Thanks for your help and I hope this message reaches you in good spirits!
I've been working through Cornelius Lanczos book "The Variational Principles of Mechanics" and there's something I'm having difficulty understanding on page 168 of the Dover edition (which is attached). After introducing the Legendre transformation and transforming the Lagrangian equations of motion into their canonical form, he is now trying to motivate a ("extended") variational principle which gives rise directly to Hamilton's equations of motion, in which the action integral is varied w/r to the 2n positional phase space variables ##(q,p)##. Basically, I don't understand the passage from equation (64.1) to (64.2), where he considers the variation of $$L=\sum_{i=1}^n p_i\dot{q}_i - H,$$ with respect to the ##p_i##, which he writes as $$\delta L = \sum_{i=1}^n\left(\dot{q}_i - \frac{\partial H}{\partial p_i}\right)\delta p_i.$$ My problem is aren't the ##\dot{q}_i## a function of ##(q,p)##, so that there should be an extra term?
My attempt at understanding what is going on:
Because of the duality of the Legendre transform, we can write $$L= \sum_{i=1}^n p_i\frac{\partial H}{\partial p_i} - H,$$ so that the variation of ##L## w/r to the ##p_i## in this form, is what we had above but with an extra piece: $$\delta L = \sum_{i=1}^n\left(\dot{q}_i - \frac{\partial H}{\partial p_i}\right)\delta p_i + \sum_{i,j}p_i\frac{\partial^2H}{\partial p_j\partial p_i}\delta p_j.$$ The first term vanishes on account of the duality of the Legendre transformation but what's the meaning of the 2nd term, if there is any? If we follow the assumption that there is no coupling between different canonical momenta (which seems reasonable otherwise conservation of momentum would be violated, right?), then we will only have the diagonal terms of the double sum:##\sum_{i,j} p_i\frac{\partial^2H}{\partial p_j\partial p_i}\delta p_j = \sum_i p_i \frac{\partial^2 H}{\partial p_i^2}\delta p_i##, i.e $$\delta L = \sum_{i=1}^n\left(\dot{q}_i - \frac{\partial H}{\partial p_i}\right)\delta p_i + \frac{1}{2}\sum_i \frac{\partial^2 H}{\partial p_i^2}\delta (p_i)^2.$$ Is this suggesting in some way that a variation of the Lagrangian w/r to the ##p_i## only enters as a second order effect and can be put to 0 given that we are looking for stationary values of the action?

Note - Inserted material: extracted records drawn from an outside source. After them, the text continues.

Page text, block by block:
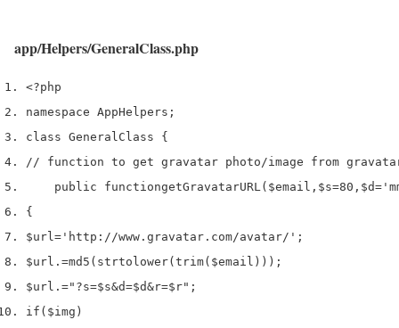
app/Helpers/GeneralClass.php
<?php
namespace AppHelpers ;
class GeneralClass {
// function to get gravatar photo/image from
    public
functiongetGravatarURL( $email , $s=80 , $d=
{
$url= 'http://www.gravatar.com/avatar/' ;
$url .=md5 ( strtolower( trim( $email )));
$url .="?s=$s&d=$d&r=$r" ;
if ( $img )
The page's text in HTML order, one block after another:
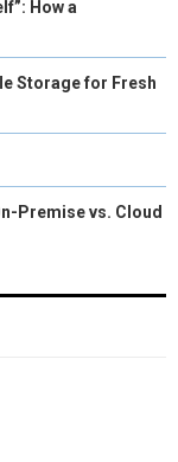
How a
Storage for Fresh
Premise vs. Cloud
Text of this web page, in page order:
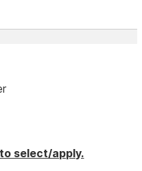
select/apply.
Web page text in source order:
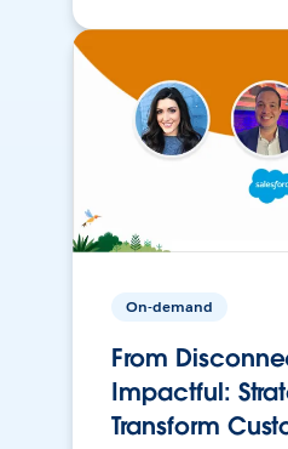
On-demand
From
Impactful:
Transform
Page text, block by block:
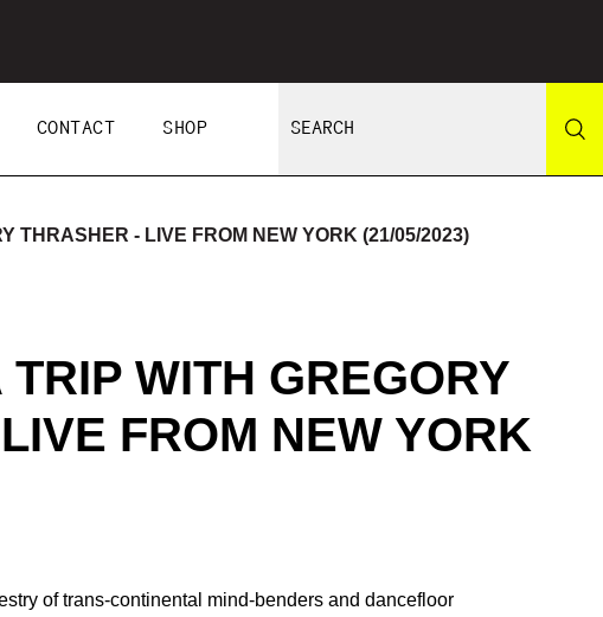
CONTACT SHOP
THRASHER - LIVE FROM NEW YORK (21/05/2023)
TRIP WITH GREGORY
FROM NEW YORK
of trans-continental mind-benders and dancefloor
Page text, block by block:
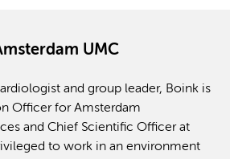
UMC
and group leader, Boink is
Officer for Amsterdam
and Chief Scientific Officer at
to work in an environment
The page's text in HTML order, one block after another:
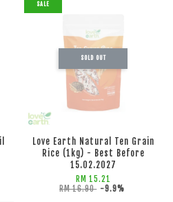
SALE
SOLD OUT
Love Earth Natural Ten Grain
Rice (1kg) - Best Before
15.02.2027
RM 15.21
RM 16.90 -9.9%

Or is there something I'm missing or misinterpreting which will make all of this obvious?
As a side note, you can get to the result if you consider the variation of the action integral w/r to the ##p_i## (as opposed to variation of the bare Lagrangian) then integration by parts shows that there is no variation of the action from arbitrary variations of the ##p_i##, so all fine, you can still form the ##2n## differential equations in the way he does on page 169, but still, I'd like to understand how he can just go between those 2 equations.. To me it seems like what he is getting at only works if the variation is integrated out w/r to time, we need that integration by parts.
Thanks for your help and I hope this message reaches you in good spirits!